» Your instructions: Find the line with "Saules parkam ir (388, 208)" in the entries below, then output every line from it down to the line with "administratives et juridiques. [173, 406]", exactly and with no pictures.

» Task data:
-=-=-

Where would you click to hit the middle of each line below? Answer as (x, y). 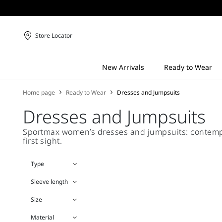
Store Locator (54, 35)
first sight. (43, 141)
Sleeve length (50, 182)
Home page (39, 92)
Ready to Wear (86, 92)
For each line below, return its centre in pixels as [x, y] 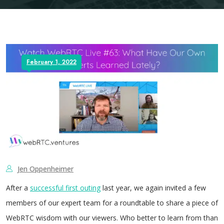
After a [18, 188]
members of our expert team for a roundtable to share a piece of [112, 203]
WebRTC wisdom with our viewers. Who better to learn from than [112, 218]
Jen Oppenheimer [45, 169]
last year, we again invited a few [153, 188]
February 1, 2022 [51, 62]
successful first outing [65, 188]
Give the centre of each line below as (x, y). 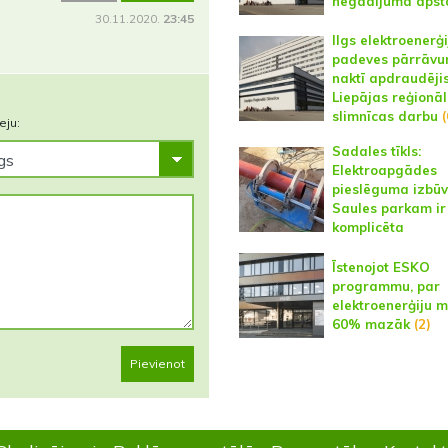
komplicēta (367, 227)
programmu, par (385, 285)
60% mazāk (370, 323)
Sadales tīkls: (376, 151)
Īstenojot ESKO (380, 266)
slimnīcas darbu (384, 116)
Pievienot (157, 363)
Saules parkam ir (388, 208)
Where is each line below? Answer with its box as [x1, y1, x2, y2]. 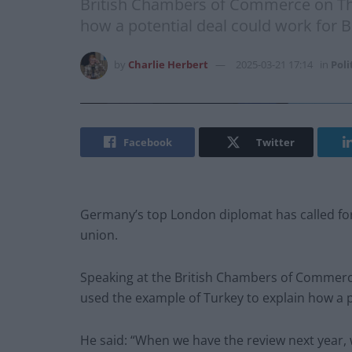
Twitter [255, 135, 295, 150]
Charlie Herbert [128, 57, 208, 72]
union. [80, 226, 118, 244]
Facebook [123, 135, 172, 150]
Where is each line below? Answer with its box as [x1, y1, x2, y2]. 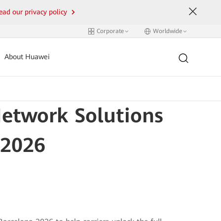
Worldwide [152, 28, 182, 35]
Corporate [96, 28, 124, 35]
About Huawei [4, 53, 50, 61]
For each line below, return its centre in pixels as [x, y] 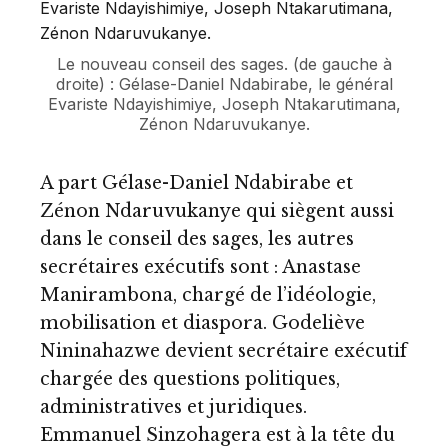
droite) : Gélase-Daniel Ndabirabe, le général [224, 83]
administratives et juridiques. [173, 406]
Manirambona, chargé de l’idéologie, [208, 294]
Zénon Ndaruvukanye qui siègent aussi [217, 210]
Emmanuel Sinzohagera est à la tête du [217, 434]
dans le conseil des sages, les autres [197, 238]
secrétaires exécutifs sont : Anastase [200, 266]
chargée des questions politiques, [190, 378]
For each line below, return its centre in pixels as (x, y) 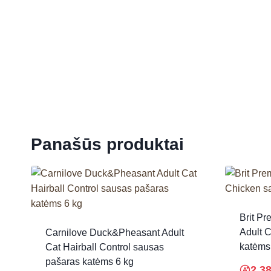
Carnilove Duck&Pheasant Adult (115, 232)
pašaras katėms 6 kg (90, 261)
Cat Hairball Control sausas (105, 247)
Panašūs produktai (107, 144)
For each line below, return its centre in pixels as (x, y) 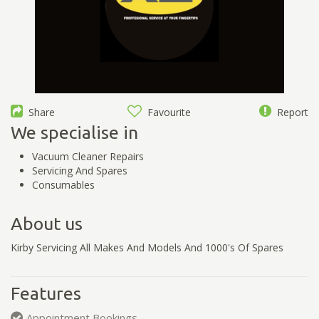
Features (46, 294)
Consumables (63, 184)
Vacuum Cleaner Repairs (88, 156)
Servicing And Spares (80, 170)
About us (47, 223)
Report (289, 112)
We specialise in (74, 132)
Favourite (167, 112)
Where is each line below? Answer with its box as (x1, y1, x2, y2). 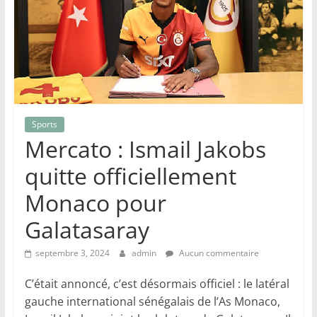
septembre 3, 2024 (35, 247, 110, 260)
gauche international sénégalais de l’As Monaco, (24, 294, 280, 310)
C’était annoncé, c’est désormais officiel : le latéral (24, 276, 289, 292)
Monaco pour (24, 188, 166, 219)
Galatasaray (24, 214, 149, 246)
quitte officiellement (24, 161, 236, 192)
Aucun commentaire (176, 247, 259, 260)
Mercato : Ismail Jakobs (24, 134, 266, 165)

-=-=-

» Task answer:
Saules parkam ir (388, 208)
Where is each line below? Answer with its box as [x1, y1, x2, y2]. 
Twitter [255, 135, 295, 150]
Charlie Herbert [128, 57, 208, 72]
union. [80, 226, 118, 244]
Facebook [123, 135, 172, 150]
Where is each line below? Answer with its box as [x1, y1, x2, y2]. 
Worldwide [152, 28, 182, 35]
Corporate [96, 28, 124, 35]
About Huawei [4, 53, 50, 61]
For each line below, return its centre in pixels as [x, y] 
droite) : Gélase-Daniel Ndabirabe, le général [224, 83]
administratives et juridiques. [173, 406]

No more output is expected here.